If it's in cover, then I'm having to deal with a maximum of 9 models a turn dying. That's something I can afford to live with, and it means it's not tying up my squads in close combat. I tend to ignore it, and hug cover anyway. Together I can pretty much put up with a hiding Wraithlord.


----------



## darklove (May 7, 2008)

If they are MCs then they don't get the same benefit from area cover as infantry because they use the same cover rules as vehicles. So if you can see more than 50% of it then it does not get a cover save in area terrain.


----------



## Steel Nathan (Apr 26, 2008)

Wraithlords, fun fun fun . 

Generally, anything with S5, AP3 and such as for shooting can take them down. The Imperial has their high powered Russ's, the (Chaos)Marines have their meltas/plasma's, Missiles (krak of course ) and lascannon goodness (basically from the Pred and LR, Dreadies if you want something cheap). Nids have the Venom Cannons made by a Carni or a Hive Tyrant. Necrons have their monoliths and heavy destroyers while the tau has... yeah(railguns >.>). 
Orks also have thier missiles and crap, but seeing that they can hit with them in the first place . (Dark)Eldar has their lances and other wonders. 

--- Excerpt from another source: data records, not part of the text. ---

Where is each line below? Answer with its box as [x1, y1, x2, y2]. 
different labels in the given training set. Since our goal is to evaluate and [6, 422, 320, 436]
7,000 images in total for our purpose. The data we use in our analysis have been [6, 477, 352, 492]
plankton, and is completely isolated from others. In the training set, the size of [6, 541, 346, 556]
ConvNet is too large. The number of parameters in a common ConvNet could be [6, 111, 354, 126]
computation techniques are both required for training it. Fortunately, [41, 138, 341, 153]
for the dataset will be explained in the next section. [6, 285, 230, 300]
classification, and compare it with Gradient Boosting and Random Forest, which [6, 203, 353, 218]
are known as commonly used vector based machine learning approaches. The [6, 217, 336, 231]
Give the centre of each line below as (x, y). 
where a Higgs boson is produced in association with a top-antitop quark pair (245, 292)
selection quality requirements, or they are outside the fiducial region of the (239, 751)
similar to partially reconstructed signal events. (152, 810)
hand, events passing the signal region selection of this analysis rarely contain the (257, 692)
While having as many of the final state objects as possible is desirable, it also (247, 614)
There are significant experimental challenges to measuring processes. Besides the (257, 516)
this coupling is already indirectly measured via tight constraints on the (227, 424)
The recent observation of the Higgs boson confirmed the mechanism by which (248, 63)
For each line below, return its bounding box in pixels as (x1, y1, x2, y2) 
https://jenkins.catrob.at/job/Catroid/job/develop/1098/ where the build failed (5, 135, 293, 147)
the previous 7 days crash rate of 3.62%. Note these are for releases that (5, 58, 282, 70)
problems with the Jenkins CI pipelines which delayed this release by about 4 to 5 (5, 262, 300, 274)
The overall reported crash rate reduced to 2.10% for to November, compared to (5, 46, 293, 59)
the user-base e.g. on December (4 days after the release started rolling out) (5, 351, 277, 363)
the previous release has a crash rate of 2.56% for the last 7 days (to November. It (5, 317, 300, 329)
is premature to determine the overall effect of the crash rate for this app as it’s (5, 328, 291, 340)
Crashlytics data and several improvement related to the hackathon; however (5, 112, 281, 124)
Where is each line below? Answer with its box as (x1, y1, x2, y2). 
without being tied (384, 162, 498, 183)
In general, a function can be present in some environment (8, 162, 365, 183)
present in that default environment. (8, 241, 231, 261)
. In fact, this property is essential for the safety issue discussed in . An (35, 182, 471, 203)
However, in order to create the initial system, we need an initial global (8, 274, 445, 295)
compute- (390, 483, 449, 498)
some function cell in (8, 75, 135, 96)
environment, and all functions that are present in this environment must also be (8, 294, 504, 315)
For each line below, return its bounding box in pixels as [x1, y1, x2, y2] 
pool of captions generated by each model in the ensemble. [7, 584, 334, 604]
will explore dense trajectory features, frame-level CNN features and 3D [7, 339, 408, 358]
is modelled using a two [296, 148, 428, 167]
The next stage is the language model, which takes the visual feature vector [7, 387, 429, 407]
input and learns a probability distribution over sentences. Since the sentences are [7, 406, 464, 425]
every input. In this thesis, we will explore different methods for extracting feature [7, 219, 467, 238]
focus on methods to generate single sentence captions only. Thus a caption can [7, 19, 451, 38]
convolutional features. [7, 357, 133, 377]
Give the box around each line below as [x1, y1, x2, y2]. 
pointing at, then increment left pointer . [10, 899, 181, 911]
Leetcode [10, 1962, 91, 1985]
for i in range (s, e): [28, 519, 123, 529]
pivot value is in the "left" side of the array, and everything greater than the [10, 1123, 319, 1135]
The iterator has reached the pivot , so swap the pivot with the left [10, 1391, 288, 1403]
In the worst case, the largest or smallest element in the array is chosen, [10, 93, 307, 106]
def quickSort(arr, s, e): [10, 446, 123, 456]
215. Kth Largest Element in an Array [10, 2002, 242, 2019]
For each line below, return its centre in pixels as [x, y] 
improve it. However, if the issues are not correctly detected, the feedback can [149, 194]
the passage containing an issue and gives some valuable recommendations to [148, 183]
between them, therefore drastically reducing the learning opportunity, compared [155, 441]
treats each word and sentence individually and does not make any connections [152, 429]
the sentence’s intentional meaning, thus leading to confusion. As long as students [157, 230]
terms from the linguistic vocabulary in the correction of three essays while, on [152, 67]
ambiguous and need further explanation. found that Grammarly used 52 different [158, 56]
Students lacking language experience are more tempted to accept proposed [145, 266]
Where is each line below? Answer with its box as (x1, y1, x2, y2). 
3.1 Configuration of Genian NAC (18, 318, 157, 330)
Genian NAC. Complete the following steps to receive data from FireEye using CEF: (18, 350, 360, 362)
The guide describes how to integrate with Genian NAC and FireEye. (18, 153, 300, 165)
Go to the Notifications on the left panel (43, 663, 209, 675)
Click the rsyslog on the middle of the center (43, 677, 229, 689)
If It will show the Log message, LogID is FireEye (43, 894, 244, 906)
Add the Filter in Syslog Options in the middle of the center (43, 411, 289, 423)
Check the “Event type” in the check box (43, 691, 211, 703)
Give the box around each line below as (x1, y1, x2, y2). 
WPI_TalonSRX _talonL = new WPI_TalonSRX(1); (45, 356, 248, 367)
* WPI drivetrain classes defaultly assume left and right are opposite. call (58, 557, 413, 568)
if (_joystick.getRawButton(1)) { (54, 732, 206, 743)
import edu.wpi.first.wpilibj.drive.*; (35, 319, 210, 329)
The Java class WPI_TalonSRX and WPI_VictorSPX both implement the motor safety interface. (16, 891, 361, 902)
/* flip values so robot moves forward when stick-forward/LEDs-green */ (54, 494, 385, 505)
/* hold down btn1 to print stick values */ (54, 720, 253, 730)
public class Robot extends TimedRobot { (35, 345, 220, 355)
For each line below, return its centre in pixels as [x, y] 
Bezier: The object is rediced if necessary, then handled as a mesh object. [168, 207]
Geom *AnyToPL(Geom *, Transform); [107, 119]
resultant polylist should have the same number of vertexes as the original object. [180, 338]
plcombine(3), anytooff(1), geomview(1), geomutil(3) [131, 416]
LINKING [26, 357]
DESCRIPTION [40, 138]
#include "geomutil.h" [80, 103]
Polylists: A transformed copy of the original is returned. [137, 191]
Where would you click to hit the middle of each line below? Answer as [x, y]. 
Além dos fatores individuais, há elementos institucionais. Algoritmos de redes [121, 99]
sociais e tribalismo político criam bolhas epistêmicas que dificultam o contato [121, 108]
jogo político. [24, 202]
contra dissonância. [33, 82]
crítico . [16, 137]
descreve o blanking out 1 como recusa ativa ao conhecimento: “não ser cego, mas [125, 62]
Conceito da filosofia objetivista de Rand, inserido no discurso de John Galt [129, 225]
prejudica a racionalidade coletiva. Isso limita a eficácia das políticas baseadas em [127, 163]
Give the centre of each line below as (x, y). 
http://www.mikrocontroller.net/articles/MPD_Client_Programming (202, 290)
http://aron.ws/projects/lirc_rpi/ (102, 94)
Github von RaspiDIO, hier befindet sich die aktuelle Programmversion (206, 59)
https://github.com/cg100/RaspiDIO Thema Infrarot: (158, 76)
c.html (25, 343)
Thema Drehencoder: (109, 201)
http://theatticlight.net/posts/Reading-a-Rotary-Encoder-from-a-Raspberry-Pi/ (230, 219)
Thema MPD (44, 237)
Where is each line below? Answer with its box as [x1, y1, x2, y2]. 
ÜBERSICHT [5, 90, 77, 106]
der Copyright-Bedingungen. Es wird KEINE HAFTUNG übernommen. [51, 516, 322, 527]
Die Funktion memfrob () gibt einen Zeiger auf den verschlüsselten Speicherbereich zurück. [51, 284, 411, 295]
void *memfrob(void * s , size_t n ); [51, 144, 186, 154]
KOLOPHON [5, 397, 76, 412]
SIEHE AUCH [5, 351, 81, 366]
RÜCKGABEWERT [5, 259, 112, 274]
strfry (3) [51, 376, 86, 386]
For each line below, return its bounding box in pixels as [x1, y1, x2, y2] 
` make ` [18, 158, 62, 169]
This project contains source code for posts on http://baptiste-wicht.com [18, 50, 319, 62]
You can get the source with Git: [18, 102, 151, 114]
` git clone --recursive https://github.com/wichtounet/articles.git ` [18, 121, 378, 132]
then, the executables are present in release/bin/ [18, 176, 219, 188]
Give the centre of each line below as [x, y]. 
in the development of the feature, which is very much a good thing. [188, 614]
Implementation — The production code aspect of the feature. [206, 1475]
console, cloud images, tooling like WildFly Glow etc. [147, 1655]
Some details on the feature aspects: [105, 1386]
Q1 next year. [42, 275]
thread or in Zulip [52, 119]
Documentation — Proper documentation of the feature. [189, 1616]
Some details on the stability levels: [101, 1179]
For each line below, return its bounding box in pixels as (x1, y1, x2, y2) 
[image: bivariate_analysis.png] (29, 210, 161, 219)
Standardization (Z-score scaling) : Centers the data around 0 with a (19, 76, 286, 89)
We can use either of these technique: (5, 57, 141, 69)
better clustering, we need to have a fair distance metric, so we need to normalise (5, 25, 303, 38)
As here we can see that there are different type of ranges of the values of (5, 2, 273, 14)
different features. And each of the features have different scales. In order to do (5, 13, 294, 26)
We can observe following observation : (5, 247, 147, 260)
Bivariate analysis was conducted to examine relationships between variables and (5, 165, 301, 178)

For Close Combat wise, anything with Rending, Poison, or powerfists can do the trick (Close combat is honestly the better way to go, the WL sucks in combat, sadly...). (Chaos)Marines have powerfists and dreads, Orks have their Nob powerfists(scary crap) while the deamons have their attack wonders* shudders*. Tau... let's skip them. IG... basically power fists is all they have. Eldar have their witchblades and Wraithlords (irony). Necrons have the C'tan. 

And that's all I got really k:


----------



## Sieg (Dec 3, 2007)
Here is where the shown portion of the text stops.